--- RECORD SET ---

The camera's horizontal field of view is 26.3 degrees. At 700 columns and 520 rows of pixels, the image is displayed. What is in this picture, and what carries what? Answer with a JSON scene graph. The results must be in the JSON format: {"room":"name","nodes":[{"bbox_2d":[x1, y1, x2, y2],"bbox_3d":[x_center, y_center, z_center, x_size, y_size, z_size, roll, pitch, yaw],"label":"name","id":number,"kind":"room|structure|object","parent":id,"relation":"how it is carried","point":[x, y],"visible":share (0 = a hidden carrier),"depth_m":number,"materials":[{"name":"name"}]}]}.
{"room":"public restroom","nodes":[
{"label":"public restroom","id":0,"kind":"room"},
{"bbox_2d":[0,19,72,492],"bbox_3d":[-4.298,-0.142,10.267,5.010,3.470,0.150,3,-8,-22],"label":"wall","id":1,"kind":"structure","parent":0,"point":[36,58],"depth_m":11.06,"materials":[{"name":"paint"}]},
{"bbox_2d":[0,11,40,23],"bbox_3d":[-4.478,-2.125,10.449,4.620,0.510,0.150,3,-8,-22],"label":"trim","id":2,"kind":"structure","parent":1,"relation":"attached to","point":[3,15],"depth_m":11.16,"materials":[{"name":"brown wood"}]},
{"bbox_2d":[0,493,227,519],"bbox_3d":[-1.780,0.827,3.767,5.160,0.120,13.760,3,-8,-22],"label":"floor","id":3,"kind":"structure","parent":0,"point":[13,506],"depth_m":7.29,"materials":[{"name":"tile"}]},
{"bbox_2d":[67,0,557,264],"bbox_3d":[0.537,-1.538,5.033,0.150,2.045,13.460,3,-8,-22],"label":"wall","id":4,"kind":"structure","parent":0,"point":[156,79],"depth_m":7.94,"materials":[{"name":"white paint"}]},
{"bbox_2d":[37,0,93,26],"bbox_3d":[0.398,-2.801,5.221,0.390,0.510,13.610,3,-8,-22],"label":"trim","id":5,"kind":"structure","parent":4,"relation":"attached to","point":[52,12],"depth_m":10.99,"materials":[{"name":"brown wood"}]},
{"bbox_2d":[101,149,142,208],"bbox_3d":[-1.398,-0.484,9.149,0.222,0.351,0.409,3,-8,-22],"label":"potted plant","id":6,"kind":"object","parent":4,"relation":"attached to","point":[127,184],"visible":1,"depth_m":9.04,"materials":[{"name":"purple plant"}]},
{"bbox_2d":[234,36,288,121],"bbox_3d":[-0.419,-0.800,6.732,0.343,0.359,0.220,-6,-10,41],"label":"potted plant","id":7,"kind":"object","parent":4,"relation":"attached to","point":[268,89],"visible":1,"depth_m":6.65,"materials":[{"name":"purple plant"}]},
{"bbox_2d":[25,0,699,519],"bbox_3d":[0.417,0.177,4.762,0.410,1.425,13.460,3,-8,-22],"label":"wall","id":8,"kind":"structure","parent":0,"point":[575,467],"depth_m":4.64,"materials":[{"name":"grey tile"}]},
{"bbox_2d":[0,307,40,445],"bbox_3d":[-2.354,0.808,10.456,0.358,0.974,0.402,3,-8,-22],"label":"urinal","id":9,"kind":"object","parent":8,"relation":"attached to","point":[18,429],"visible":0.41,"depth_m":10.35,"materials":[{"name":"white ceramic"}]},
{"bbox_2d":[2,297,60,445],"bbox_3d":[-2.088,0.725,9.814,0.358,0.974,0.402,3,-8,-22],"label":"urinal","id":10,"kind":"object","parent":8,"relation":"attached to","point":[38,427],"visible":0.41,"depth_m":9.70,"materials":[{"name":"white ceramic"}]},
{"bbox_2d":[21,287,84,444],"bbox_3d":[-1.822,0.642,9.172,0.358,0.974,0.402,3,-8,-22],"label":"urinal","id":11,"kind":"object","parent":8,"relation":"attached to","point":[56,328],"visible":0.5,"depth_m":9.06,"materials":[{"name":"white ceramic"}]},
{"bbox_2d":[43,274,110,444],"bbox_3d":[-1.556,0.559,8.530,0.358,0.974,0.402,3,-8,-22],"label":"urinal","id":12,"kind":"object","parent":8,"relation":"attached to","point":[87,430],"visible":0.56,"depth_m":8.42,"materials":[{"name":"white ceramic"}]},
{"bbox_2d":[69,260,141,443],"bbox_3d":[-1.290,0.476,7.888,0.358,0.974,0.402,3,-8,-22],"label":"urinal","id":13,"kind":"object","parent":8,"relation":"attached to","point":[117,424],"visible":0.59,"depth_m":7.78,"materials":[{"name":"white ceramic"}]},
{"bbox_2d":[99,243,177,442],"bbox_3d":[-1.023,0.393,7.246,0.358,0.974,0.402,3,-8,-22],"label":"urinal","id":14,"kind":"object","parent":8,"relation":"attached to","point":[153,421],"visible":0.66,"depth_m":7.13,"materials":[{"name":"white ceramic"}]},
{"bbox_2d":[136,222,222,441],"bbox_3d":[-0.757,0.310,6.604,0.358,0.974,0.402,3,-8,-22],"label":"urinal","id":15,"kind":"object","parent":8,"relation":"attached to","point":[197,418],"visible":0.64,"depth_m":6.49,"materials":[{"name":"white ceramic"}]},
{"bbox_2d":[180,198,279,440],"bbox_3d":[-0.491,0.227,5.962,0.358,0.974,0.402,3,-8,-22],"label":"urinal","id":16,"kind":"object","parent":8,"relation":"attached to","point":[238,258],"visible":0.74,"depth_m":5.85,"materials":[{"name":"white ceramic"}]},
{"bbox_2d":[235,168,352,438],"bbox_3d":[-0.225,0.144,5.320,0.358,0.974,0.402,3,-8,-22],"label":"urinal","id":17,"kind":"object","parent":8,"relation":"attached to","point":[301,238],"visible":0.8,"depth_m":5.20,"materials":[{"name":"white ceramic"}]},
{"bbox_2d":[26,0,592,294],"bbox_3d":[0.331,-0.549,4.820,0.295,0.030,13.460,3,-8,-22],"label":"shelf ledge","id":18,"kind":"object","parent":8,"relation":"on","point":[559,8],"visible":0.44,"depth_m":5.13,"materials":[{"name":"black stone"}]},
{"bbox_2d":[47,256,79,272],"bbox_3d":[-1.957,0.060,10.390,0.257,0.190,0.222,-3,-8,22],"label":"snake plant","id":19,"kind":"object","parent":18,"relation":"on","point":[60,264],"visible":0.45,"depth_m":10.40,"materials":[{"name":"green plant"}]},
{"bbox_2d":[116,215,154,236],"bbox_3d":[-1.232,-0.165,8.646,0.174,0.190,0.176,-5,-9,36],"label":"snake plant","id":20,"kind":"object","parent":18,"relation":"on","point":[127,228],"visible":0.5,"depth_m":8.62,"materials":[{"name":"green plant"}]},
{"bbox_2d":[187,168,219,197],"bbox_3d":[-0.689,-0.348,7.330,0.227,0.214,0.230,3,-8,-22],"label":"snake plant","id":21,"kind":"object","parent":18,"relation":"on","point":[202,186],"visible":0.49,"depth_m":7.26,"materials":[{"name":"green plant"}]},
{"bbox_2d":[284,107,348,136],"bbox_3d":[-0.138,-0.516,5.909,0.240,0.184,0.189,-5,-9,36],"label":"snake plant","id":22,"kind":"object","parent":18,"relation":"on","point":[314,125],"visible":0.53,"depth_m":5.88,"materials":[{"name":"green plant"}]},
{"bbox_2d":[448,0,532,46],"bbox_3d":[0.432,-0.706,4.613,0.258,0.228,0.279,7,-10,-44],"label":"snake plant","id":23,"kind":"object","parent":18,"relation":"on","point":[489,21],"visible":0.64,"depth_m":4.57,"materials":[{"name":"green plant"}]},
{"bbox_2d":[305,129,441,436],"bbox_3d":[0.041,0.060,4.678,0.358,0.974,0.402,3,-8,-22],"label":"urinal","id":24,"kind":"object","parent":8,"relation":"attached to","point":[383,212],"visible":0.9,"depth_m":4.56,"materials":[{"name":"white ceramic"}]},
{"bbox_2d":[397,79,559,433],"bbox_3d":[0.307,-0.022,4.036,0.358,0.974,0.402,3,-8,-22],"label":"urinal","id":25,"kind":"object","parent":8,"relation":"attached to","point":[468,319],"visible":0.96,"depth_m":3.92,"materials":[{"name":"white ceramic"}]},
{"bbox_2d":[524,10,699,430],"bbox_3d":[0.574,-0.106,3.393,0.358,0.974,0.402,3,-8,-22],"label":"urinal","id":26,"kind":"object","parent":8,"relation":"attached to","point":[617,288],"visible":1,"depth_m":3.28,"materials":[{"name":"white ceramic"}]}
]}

---

TASK DESCRIPTION:
Scan the data above; copy every line where "restroom" appears.

OUTPUT BELOW:
{"room":"public restroom","nodes":[
{"label":"public restroom","id":0,"kind":"room"},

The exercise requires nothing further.